So you live in Pawnee I live in Kingfisher do you have any other Oklahoma bottles and do you collect them and are youa regular digger or did you just dig this by accident if your not familiar with oklahoma bottle collecting there are alot of diggers and collectors across the state most I know collect the older 1890s to 1910's bottlesbut there are quite a few who collect the later ones and there are thousands of different bottles from oklahoma and many different dumps, pre 1920s bottles from the state fetch from 10 dollars up to 2000 dollars most post 1920s bottles bring around 5 bucks but there are quite a few that bring in 20-100 and a couple that bring 200-1000.


----------



## Cdonohew (Apr 1, 2010)

I  don't live in Pawnee just happened to be digging in Pawnee County.

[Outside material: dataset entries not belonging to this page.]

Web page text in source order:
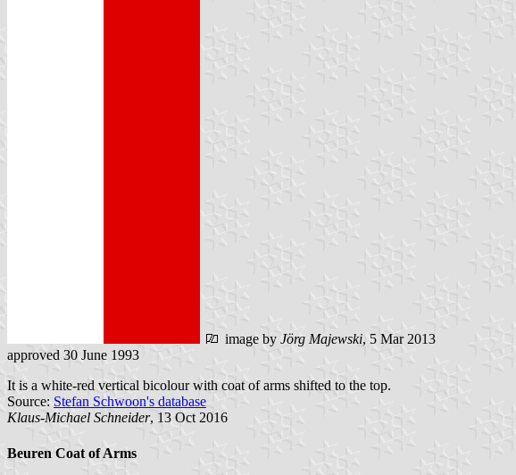
image by Jörg Majewski, 5 Mar 2013
approved 30 June 1993
It is a white-red vertical bicolour with coat of arms shifted to the top.
Source: Stefan Schwoon's database
Klaus-Michael Schneider, 13 Oct 2016
Beuren Coat of Arms
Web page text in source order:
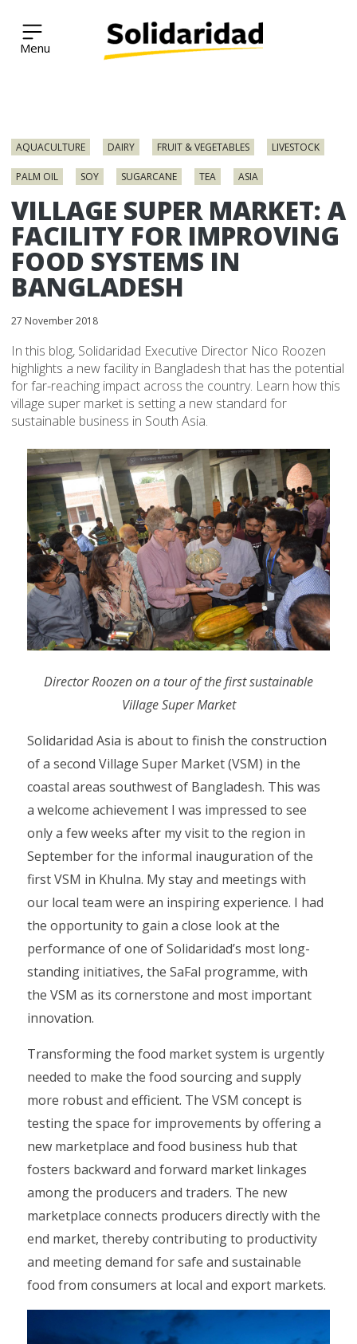
Solidaridad Network
AQUACULTURE DAIRY FRUIT & VEGETABLES LIVESTOCK
PALM OIL SOY SUGARCANE TEA ASIA
VILLAGE SUPER MARKET: A
FACILITY FOR IMPROVING
FOOD SYSTEMS IN
BANGLADESH
27 November 2018
In this blog, Solidaridad Executive Director Nico Roozen
highlights a new facility in Bangladesh that has the potential
for far-reaching impact across the country. Learn how this
village super market is setting a new standard for
sustainable business in South Asia.
Director Roozen on a tour of the first sustainable
Village Super Market
Solidaridad Asia is about to finish the construction
of a second Village Super Market (VSM) in the
coastal areas southwest of Bangladesh. This was
a welcome achievement I was impressed to see
only a few weeks after my visit to the region in
September for the informal inauguration of the
first VSM in Khulna. My stay and meetings with
our local team were an inspiring experience. I had
the opportunity to gain a close look at the
performance of one of Solidaridad’s most long-
standing initiatives, the SaFal programme, with
the VSM as its cornerstone and most important
innovation.
Transforming the food market system is urgently
needed to make the food sourcing and supply
more robust and efficient. The VSM concept is
testing the space for improvements by offering a
new marketplace and food business hub that
fosters backward and forward market linkages
among the producers and traders. The new
marketplace connects producers directly with the
end market, thereby contributing to productivity
and meeting demand for safe and sustainable
food from consumers at local and export markets.
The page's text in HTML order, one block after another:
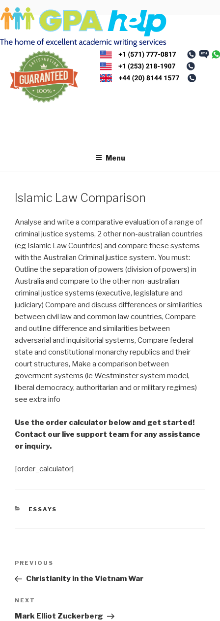
Skip
to
content
Menu
Islamic Law Comparison
Analyse and write a comparative evaluation of a range of
criminal justice systems, 2 other non-australian countries
(eg Islamic Law Countries) and compare these systems
with the Australian Criminal justice system. You must:
Outline the separation of powers (division of powers) in
Australia and compare to the other non-australian
criminal justice systems (executive, legislature and
judiciary) Compare and discuss differences or similarities
between civil law and common law countries, Compare
and outline difference and similarities between
adversarial and inquisitorial systems, Compare federal
state and constitutional monarchy republics and their
court structures, Make a comparison between
goverment systems (ie Westminster system model,
liberal democracy, authoritarian and or military regimes)
see extra info
Use the order calculator below and get started!
Contact our live support team for any assistance
or inquiry.
[order_calculator]
CATEGORIES
ESSAYS
Previous
Post
PREVIOUS
Christianity in the Vietnam War
Next
Post
NEXT
Mark Elliot Zuckerberg
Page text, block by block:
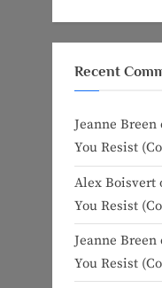
Recent
Jeanne Breen
You Resist
Alex Boisvert
You Resist
Jeanne Breen
You Resist
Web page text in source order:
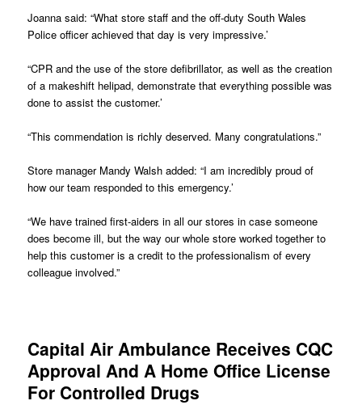
Joanna said: “What store staff and the off-duty South Wales
Police officer achieved that day is very impressive.’
“CPR and the use of the store defibrillator, as well as the creation
of a makeshift helipad, demonstrate that everything possible was
done to assist the customer.’
“This commendation is richly deserved. Many congratulations.”
Store manager Mandy Walsh added: “I am incredibly proud of
how our team responded to this emergency.’
“We have trained first-aiders in all our stores in case someone
does become ill, but the way our whole store worked together to
help this customer is a credit to the professionalism of every
colleague involved.”
Capital Air Ambulance Receives CQC
Approval And A Home Office License
For Controlled Drugs
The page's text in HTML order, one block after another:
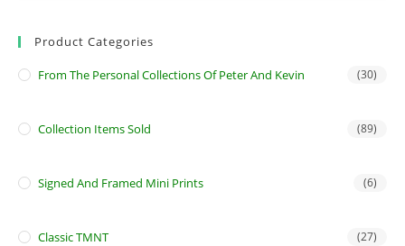
Product Categories
From The Personal Collections Of Peter And Kevin (30)
Collection Items Sold (89)
Signed And Framed Mini Prints (6)
Classic TMNT (27)
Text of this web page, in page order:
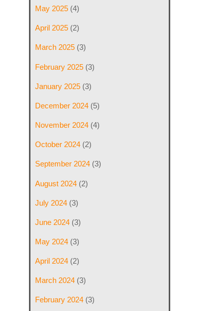
May 2025 (4)
April 2025 (2)
March 2025 (3)
February 2025 (3)
January 2025 (3)
December 2024 (5)
November 2024 (4)
October 2024 (2)
September 2024 (3)
August 2024 (2)
July 2024 (3)
June 2024 (3)
May 2024 (3)
April 2024 (2)
March 2024 (3)
February 2024 (3)
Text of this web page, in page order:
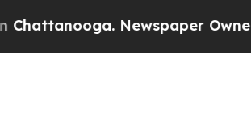
Newspaper Owner Calls
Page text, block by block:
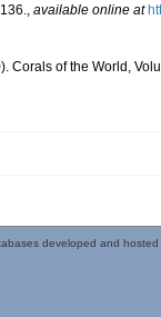
available online at
Corals of the World,
developed and

Just dig for the fun of the find on old homestead that no one has lived on since the late 30's. I left a message with Roy Mize but have not heard back. Thanks for your interest.


----------



## morbious_fod (Apr 1, 2010)

> ORIGINAL:  celerycola
> 
> That Design Patent drawing is for the JULEP bottle.


 






 The Julep bottle the above patent is for.


----------



## madman (Apr 1, 2010)

hey guys nice bottles!


----------



## Habitat (Feb 5, 2015)

*Re:  RE: Coca Cola Cushing Oklahoma*

I also just recently came across an Oh Min Bottle from Coca Cola Bottling Cushing OK in a estate settlement.I've been following with interest the original post on the same thing.  Hoping someone comes up with some information.


----------



## SODAPOPBOB (Feb 12, 2015)

*Re:  RE: Coca Cola Cushing Oklahoma*

I had forgotten about this discussion but recently discovered that "*Oh Min*" was something that cartoon character Andy Gump used to say all of the time. I have traced it back to the early 1920s but not sure when Andy first uttered it. As near as I can determine it was Andy's way of saying "Oh Man." This particular example is from 1943 but with a little Googling you should be able to find hundreds of other examples.


----------



## SODAPOPBOB (Feb 12, 2015)

*Re:  RE: Coca Cola Cushing Oklahoma*

Correction ... *"Min" *was the name of Andy Gump's wife and he was always saying "Oh, Min."


----------



## SODAPOPBOB (Feb 12, 2015)

*Re:  RE: Coca Cola Cushing Oklahoma*

Here's a picture of Andy's wife Min on the cover of this 1924 book currently on eBay ... http://www.ebay.com/itm/1924-The-Gumps-Collected-Comic-Strip-Sidney-Smith-Cupples-Leon-Book-/291168556054?pt=LH_DefaultDomain_0&hash=item43caff9416


----------



## SODAPOPBOB (Feb 12, 2015)

*Re:  RE: Coca Cola Cushing Oklahoma*

Min was a shortened nickname for Andy's wife "*Minerva*"


----------